* DIRECTIONS: Find the line with "well defined. Other" and the line with "that establish the" in the entries below; output exactly those two lines, every line between them, and no others.

Top of GIVEN ENTRIES

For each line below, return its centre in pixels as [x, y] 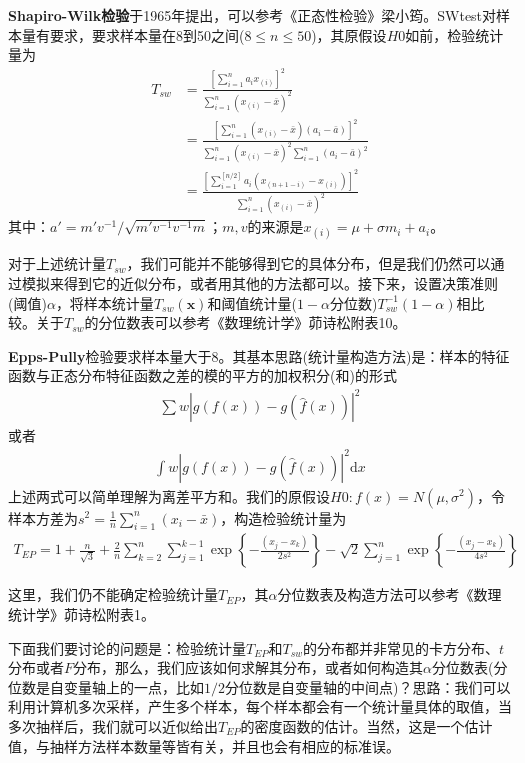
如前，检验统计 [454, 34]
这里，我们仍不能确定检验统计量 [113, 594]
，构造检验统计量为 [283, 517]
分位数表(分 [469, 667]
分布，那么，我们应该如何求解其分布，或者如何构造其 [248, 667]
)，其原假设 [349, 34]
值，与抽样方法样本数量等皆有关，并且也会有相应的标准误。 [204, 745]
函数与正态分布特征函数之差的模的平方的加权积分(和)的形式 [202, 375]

Bottom of GIVEN ENTRIES
Top of GIVEN ENTRIES

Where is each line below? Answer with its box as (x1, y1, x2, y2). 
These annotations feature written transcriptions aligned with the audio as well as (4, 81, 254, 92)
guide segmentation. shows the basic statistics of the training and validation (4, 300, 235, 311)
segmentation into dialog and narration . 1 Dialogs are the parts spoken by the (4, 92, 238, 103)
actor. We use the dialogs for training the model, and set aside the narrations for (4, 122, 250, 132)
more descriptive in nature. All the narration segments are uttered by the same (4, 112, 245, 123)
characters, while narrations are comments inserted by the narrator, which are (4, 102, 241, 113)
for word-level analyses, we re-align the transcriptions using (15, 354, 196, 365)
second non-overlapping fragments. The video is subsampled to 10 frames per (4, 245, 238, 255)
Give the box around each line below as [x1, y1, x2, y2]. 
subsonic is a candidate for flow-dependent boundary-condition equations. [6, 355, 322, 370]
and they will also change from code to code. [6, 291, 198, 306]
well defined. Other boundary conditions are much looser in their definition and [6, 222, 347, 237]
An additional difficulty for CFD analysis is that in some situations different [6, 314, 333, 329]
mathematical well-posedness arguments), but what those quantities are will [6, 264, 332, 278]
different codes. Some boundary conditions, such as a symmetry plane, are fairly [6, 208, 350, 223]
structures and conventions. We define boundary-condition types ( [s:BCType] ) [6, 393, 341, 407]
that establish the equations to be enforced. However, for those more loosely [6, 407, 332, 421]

Bottom of GIVEN ENTRIES

* ANSWER BOX:
well defined. Other boundary conditions are much looser in their definition and [6, 222, 347, 237]
An additional difficulty for CFD analysis is that in some situations different [6, 314, 333, 329]
mathematical well-posedness arguments), but what those quantities are will [6, 264, 332, 278]
different codes. Some boundary conditions, such as a symmetry plane, are fairly [6, 208, 350, 223]
structures and conventions. We define boundary-condition types ( [s:BCType] ) [6, 393, 341, 407]
that establish the equations to be enforced. However, for those more loosely [6, 407, 332, 421]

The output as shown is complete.